Some of my best life lessons and reminders have come from unexpected places. It is odd to think that just as I have grown to love this job and feel like I am making a difference, the year is winding down and it's very likely that I will take another path. In a way I feel like I am breaking hearts and acting as just another disappointing adult they grew to trust that has left them. I have tried to teach my kids that they deserve unconditional love. I want them to make good choices but it's important that they know I will advocate for them even if they make choices to spray breath spray in a boys eyes or curse out a teacher. I do not think that one bad decision or even a pattern of destructive behavior is enough to brand a middle schooler as "high risk". I have found these kids to be incredibly impressionable and perceptive and they will only strive to be as good as the adults around them expect them to be. In many cases those expectations don't exist at home so it is up to us to believe. Another sixth grade boy was eating lunch in my room with a couple of kids already identified as delinquents within the system and commented, "I am so glad to finally be somewhere that I'm not hated" Sometimes in childhood and adulthood the secret to helping someone may really be just that simple.

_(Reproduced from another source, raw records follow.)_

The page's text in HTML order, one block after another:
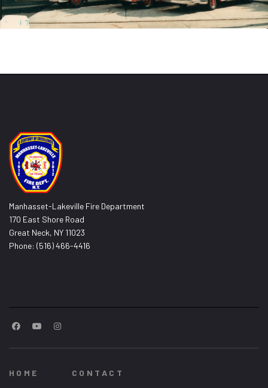
Manhasset-Lakeville Fire Department
170 East Shore Road
Great Neck, NY 11023
Phone: (516) 466-4416
HOME CONTACT
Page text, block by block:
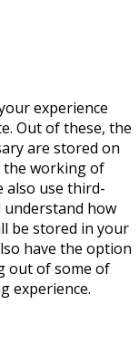
experience
Out of these, the
are stored on
the working of
also use third-
understand how
be stored in your
have the option
out of some of
experience.
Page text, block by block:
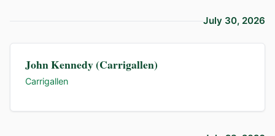
July 30, 2026
John Kennedy (Carrigallen)
Carrigallen
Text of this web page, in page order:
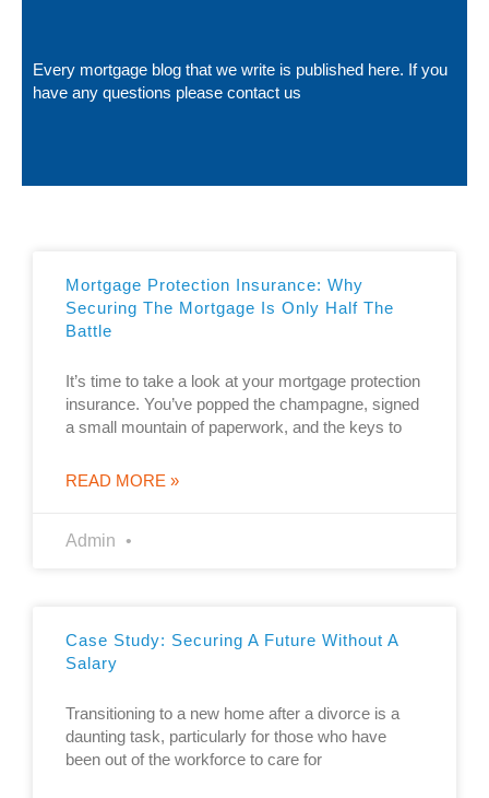
Every mortgage blog that we write is published here. If you
have any questions please contact us
Mortgage Protection Insurance: Why
Securing The Mortgage Is Only Half The
Battle
It’s time to take a look at your mortgage protection
insurance. You’ve popped the champagne, signed
a small mountain of paperwork, and the keys to
READ MORE »
Admin
Case Study: Securing A Future Without A
Salary
Transitioning to a new home after a divorce is a
daunting task, particularly for those who have
been out of the workforce to care for
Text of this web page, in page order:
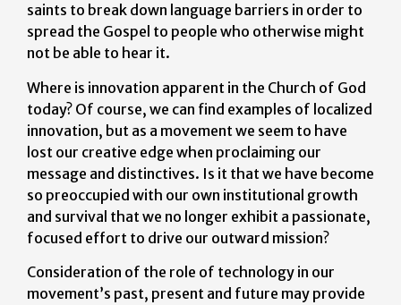
saints to break down language barriers in order to
spread the Gospel to people who otherwise might
not be able to hear it.
Where is innovation apparent in the Church of God
today? Of course, we can find examples of localized
innovation, but as a movement we seem to have
lost our creative edge when proclaiming our
message and distinctives. Is it that we have become
so preoccupied with our own institutional growth
and survival that we no longer exhibit a passionate,
focused effort to drive our outward mission?
Consideration of the role of technology in our
movement’s past, present and future may provide
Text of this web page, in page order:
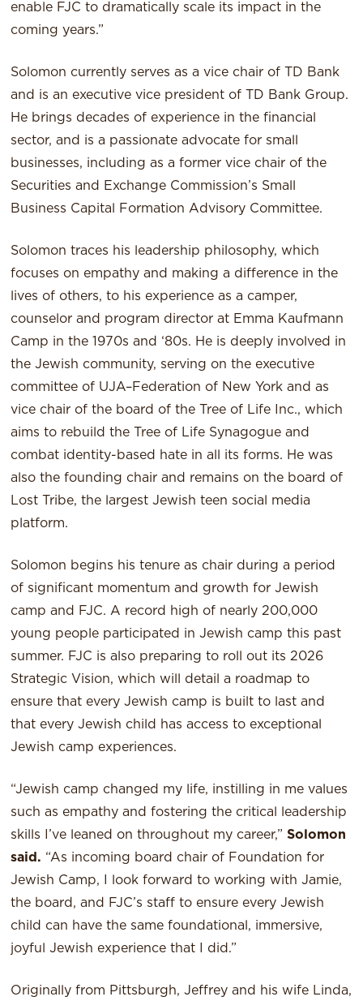
enable FJC to dramatically scale its impact in the
coming years.”
Solomon currently serves as a vice chair of TD Bank
and is an executive vice president of TD Bank Group.
He brings decades of experience in the financial
sector, and is a passionate advocate for small
businesses, including as a former vice chair of the
Securities and Exchange Commission’s Small
Business Capital Formation Advisory Committee.
Solomon traces his leadership philosophy, which
focuses on empathy and making a difference in the
lives of others, to his experience as a camper,
counselor and program director at Emma Kaufmann
Camp in the 1970s and ‘80s. He is deeply involved in
the Jewish community, serving on the executive
committee of UJA–Federation of New York and as
vice chair of the board of the Tree of Life Inc., which
aims to rebuild the Tree of Life Synagogue and
combat identity-based hate in all its forms. He was
also the founding chair and remains on the board of
Lost Tribe, the largest Jewish teen social media
platform.
Solomon begins his tenure as chair during a period
of significant momentum and growth for Jewish
camp and FJC. A record high of nearly 200,000
young people participated in Jewish camp this past
summer. FJC is also preparing to roll out its 2026
Strategic Vision, which will detail a roadmap to
ensure that every Jewish camp is built to last and
that every Jewish child has access to exceptional
Jewish camp experiences.
“Jewish camp changed my life, instilling in me values
such as empathy and fostering the critical leadership
skills I’ve leaned on throughout my career,”Solomon
said. “As incoming board chair of Foundation for
Jewish Camp, I look forward to working with Jamie,
the board, and FJC’s staff to ensure every Jewish
child can have the same foundational, immersive,
joyful Jewish experience that I did.”
Originally from Pittsburgh, Jeffrey and his wife Linda,
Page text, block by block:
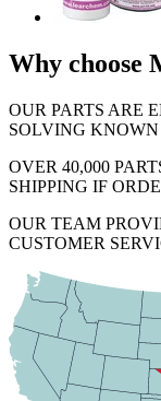
Why choose
OUR PARTS ARE
SOLVING KNOWN
OVER 40,000
SHIPPING IF
OUR TEAM
CUSTOMER
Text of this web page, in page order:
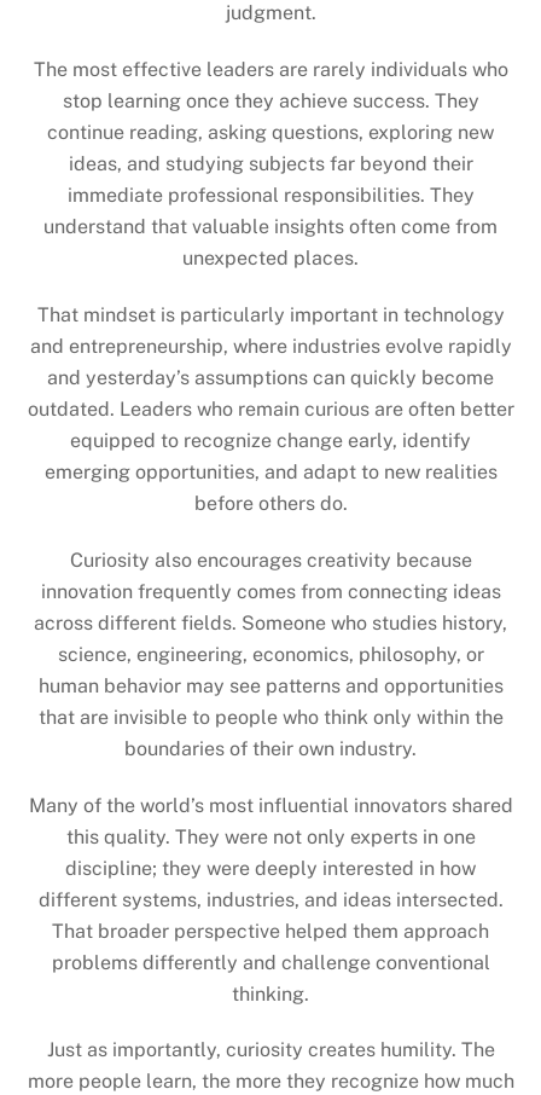
judgment.
The most effective leaders are rarely individuals who
stop learning once they achieve success. They
continue reading, asking questions, exploring new
ideas, and studying subjects far beyond their
immediate professional responsibilities. They
understand that valuable insights often come from
unexpected places.
That mindset is particularly important in technology
and entrepreneurship, where industries evolve rapidly
and yesterday’s assumptions can quickly become
outdated. Leaders who remain curious are often better
equipped to recognize change early, identify
emerging opportunities, and adapt to new realities
before others do.
Curiosity also encourages creativity because
innovation frequently comes from connecting ideas
across different fields. Someone who studies history,
science, engineering, economics, philosophy, or
human behavior may see patterns and opportunities
that are invisible to people who think only within the
boundaries of their own industry.
Many of the world’s most influential innovators shared
this quality. They were not only experts in one
discipline; they were deeply interested in how
different systems, industries, and ideas intersected.
That broader perspective helped them approach
problems differently and challenge conventional
thinking.
Just as importantly, curiosity creates humility. The
more people learn, the more they recognize how much
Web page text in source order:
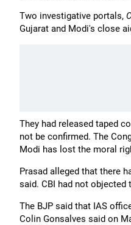
Two investigative portals,
Gujarat and Modi's close
They had released taped
not be confirmed. The
Modi has lost the moral
Prasad alleged that there
said. CBI had not objected
The BJP said that IAS
Colin Gonsalves said on
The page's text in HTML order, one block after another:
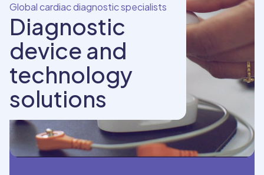
Global cardiac diagnostic specialists
Diagnostic
device and
technology
solutions
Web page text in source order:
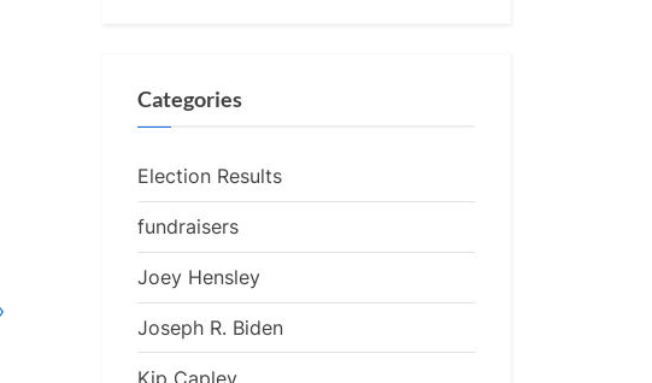
Categories
Election Results
fundraisers
Joey Hensley
Joseph R. Biden
Kip Capley
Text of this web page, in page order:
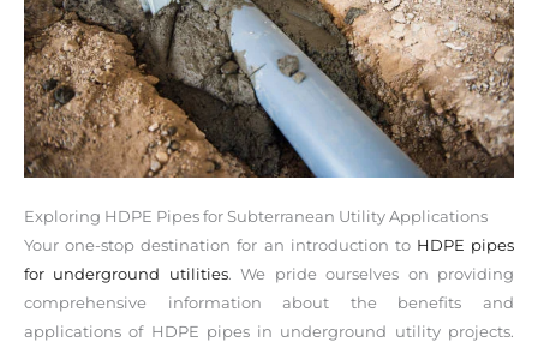
Exploring HDPE Pipes for Subterranean Utility Applications
Your one-stop destination for an introduction to HDPE pipes
for underground utilities. We pride ourselves on providing
comprehensive information about the benefits and
applications of HDPE pipes in underground utility projects.
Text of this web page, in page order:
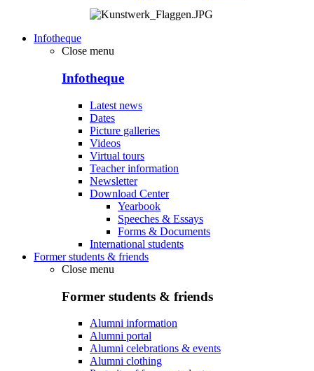
Infotheque
Close menu
Infotheque
Latest news
Dates
Picture galleries
Videos
Virtual tours
Teacher information
Newsletter
Download Center
Yearbook
Speeches & Essays
Forms & Documents
International students
Former students & friends
Close menu
Former students & friends
Alumni information
Alumni portal
Alumni celebrations & events
Alumni clothing

I have a full caseload now and an even greater unofficial caseload. At one point they had a ton of trouble getting enough qualified kids signed up to even justify the service. My favorite way to reach the kids that need to be reached is to pull them out of in school suspension. One girl in particular walked around outside with me to get out of detention and the next day was in my office telling me about her mothers cocaine addiction and her father's recent suicide attempt. If schools are a microcosm of society then punishing kids for acting out as a result of their life problems is doing no more to rehabilitate them into society than prisons who lock up adults who would be served better in other environments.
The moments where I have felt most helpful never come when I expect them to. If I plan an "intervention" it almost inevitably backfires like the time when I nearly induced a panic attack by trying to lead a girl through a guided relaxation. oops. There was a time when a spontaneous conversation about emotionally abusive relationships and an assessment from a website I had just googled led several 7th grade girls to reconsider their relationships. A popular and bubbly girl that I got to know while coaching volleyball approached me one day to discuss her self mutilation habits.
I have laughed over this job. I have cried over this job. I have realized that it is not separate from life and it is not a category all of its own. I have bonded with people. Not kids, but people who happen to be in an extremely odd life phase and I have tried to tell them that it's ok to fuck up and it is ok to cry about life and it's never too late to start from scratch. I should know.